Exercise directions
Return each line of the data below that contains the string "development".

Saved entries
━━━━━━━━

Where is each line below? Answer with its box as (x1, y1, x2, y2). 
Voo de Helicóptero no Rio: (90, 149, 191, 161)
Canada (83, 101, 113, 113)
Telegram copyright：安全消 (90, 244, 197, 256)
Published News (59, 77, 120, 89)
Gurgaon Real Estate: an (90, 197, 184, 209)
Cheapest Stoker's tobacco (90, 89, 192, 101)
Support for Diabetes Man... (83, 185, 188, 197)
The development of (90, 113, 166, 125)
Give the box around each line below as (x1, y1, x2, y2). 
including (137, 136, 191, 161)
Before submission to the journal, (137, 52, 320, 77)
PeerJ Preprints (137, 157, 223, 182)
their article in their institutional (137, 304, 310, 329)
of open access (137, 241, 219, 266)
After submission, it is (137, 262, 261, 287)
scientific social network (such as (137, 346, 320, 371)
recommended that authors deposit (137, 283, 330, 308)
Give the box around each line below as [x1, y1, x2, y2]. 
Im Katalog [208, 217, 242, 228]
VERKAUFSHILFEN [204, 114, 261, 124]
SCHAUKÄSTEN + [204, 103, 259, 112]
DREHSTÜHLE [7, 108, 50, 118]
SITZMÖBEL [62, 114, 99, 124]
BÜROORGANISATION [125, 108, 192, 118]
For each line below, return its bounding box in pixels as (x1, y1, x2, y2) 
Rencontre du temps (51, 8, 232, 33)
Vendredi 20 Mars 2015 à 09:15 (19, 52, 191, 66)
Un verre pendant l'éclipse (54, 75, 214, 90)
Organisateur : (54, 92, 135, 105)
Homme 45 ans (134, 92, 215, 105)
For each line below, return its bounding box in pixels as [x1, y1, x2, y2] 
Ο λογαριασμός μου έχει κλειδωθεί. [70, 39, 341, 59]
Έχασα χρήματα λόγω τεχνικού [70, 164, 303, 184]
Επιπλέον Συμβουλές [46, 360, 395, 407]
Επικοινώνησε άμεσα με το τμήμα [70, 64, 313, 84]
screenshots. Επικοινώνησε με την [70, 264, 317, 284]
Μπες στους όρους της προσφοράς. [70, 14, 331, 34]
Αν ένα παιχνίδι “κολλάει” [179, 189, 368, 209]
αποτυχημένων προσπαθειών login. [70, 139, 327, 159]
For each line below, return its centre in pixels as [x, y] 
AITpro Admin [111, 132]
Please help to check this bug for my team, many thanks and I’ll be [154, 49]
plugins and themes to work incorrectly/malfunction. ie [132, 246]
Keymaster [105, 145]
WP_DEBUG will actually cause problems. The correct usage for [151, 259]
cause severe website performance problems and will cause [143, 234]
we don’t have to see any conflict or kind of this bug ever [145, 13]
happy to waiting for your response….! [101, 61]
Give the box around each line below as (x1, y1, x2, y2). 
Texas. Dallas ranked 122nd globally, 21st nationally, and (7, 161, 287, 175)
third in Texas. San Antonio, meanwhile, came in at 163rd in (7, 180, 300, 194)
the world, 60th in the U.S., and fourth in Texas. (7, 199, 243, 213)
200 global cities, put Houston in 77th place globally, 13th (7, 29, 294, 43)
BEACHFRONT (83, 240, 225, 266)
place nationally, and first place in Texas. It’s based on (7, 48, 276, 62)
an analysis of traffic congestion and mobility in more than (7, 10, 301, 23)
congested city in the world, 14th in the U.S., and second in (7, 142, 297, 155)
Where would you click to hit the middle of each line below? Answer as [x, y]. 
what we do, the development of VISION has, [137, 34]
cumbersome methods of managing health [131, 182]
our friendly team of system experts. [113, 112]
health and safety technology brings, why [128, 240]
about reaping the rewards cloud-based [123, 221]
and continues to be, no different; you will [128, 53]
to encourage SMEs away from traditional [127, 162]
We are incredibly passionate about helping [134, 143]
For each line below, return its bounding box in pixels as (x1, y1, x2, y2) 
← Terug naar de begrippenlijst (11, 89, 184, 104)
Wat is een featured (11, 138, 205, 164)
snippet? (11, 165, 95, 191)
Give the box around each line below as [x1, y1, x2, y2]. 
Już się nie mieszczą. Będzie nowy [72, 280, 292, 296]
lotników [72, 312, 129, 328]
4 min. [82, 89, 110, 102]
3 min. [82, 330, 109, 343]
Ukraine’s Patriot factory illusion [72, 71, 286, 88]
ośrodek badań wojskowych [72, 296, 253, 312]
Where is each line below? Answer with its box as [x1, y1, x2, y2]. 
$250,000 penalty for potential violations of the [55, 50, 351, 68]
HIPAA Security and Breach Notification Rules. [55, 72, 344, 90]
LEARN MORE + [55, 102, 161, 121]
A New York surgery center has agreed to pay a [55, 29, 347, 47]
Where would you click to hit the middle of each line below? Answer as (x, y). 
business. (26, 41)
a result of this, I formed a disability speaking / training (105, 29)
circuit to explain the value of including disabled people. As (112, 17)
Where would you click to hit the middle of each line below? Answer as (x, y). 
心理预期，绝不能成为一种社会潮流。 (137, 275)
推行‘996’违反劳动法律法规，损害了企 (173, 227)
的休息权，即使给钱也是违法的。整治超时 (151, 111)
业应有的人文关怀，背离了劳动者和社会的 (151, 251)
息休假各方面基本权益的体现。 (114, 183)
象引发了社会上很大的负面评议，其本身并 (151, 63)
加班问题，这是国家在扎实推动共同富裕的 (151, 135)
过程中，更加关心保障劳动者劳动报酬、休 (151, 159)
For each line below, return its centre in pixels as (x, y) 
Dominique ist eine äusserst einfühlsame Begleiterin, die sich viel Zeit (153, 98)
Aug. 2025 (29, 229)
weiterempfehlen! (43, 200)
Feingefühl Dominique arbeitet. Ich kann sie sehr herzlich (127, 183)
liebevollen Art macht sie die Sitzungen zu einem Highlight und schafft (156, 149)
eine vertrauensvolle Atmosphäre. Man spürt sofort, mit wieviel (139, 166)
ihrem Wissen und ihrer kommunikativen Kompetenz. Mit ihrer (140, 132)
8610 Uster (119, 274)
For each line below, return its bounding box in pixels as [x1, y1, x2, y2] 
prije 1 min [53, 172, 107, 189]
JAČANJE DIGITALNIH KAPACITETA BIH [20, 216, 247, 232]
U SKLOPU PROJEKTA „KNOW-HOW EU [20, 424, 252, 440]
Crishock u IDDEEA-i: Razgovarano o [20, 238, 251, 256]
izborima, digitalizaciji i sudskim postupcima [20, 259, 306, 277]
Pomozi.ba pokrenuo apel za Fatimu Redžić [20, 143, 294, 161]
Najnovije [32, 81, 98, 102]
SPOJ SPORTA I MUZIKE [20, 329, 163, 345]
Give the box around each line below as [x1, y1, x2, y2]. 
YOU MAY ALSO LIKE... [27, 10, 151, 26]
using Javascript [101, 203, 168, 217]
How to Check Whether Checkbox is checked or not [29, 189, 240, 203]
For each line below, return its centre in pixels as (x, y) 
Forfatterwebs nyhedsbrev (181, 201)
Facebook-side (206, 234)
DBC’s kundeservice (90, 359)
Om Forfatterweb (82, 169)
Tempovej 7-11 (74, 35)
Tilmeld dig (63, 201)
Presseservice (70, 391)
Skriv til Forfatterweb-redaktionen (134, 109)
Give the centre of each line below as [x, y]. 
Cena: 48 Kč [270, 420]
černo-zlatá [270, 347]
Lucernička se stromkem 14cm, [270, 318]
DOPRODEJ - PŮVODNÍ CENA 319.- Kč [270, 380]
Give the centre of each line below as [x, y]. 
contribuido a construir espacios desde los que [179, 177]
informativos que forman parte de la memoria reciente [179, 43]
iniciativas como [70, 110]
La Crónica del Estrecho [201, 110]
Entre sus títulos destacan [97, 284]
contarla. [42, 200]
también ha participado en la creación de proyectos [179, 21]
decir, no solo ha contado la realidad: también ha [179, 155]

━━━━━━━━

Your solution
The development of (90, 113, 166, 125)
what we do, the development of VISION has, [137, 34]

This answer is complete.